Il gran cuore dell’Abruzzo e dell’Aquila 40 anni fa in Irpinia: il gemellaggio nella tragedia con San Mango sul Calore

Il mio articolo oggi sul Messaggero (Edizione Abruzzo) sul quarantennale del sisma dell’Irpinia

L’AQUILA «Impossibile dimenticare quello che L’Aquila e l’Abruzzo intero hanno fatta per noi. Gli abruzzesi furono dei veri angeli custodi». Teodoro Boccuzzi, 30enne sindaco di San Mango sul Calore che 40 anni fa venne rasa al suolo del terribile sisma che colpì l’Irpinia contando 84 morti su un migliaio di abitanti, non ha vissuto quella esperienza «ma ho ben presenti- dice- i racconti dei miei nonni e genitori di quel 23 novembre che ha rappresentato per questa comunità una data spartiacque di un prima e di un dopo».

All’epoca del disastro che sconvolse l’Italia, l’Abruzzo adottò San Mango. L’Abruzzo costituì un fondo che fu utilizzato prima per aiuti umanitari e poi per opere pubbliche come, ad esempio, la ricostruzione del Municipio. Fu tutta una corsa alla solidarietà: il Comune di Capistrello donò le campane per la chiesa, quello di Isola del Gran Sasso camion per la raccolta dei rifiuti e Scanno montò dei prefabbricati, oltre all’aiuto morale, con psicologi e assistenti sociali venuti da Pescara.

Grande protagonista fu il Comune dell’Aquila tanto che il 6 aprile 2009, poche ore le 3,32, da San Mango partì per L’Aquila l’unica ambulanza del paese con volontari e personale paramedico.

E tra i molti volontari venuti dall’Abruzzo, ha ricordato ieri il sindaco di San Mango, in quei freddissimi primi di dicembre del 1980 c’era anche Giovanni Legnini, protagonista del post 6 aprile come sottosegretario alla ricostruzione e dal gennaio scorso commissario straordinario per il post sisma 2016. «Sì, forse è una “predestinazione” la mia…- commenta Legnini-. Prima a San Mango, poi quattro anni dopo al terremoto del Parco nazionale d’Abruzzo, quindi, come giovane sindaco del mio paese, Roccamontepiano, che venne distrutto da un frana due secoli fa con 500 morti, ad affrontare queste tematiche, oggi commissario. Certo, quella prima esperienza fu per me decisiva. Partii ventenne come volontario della Fgci, i giovani comunisti, insieme a Giovanni Lolli, il povero Rocco Buttari, Enrico Paolini ed altri.
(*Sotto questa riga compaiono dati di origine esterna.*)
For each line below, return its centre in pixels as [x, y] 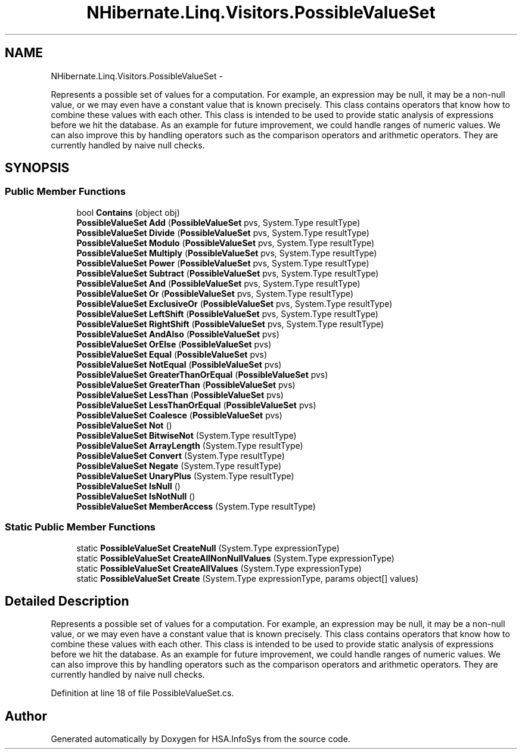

Ci demmo molto da fare. Partecipai anche, come manovale, alla costruzione di una baracca in legno, oggi diremmo un prefabbricato, che sarebbe servita come scuola. Vivemmo il dolore di quella gente ma anche la loro ferra volontà di ripartire. Nevicava, era freddo. Ma non mollammo di un centimetro. Tra i tanti aneddoti, ricordo che tra gli aiuti erano arrivate anche della scarpe dalla Germania. Ce n’era un paio numero 54. Visto che nessuno avrebbe potuto calzarle, chiesi di poterle riportare come “cimelio”. Le ho conservate, come monito, per anni… Lì, in Irpinia, nacque la Protezione civile a doppia trazione, pubblico-volontariato, che ha fatto del nostro sistema uno dei migliori al mondo».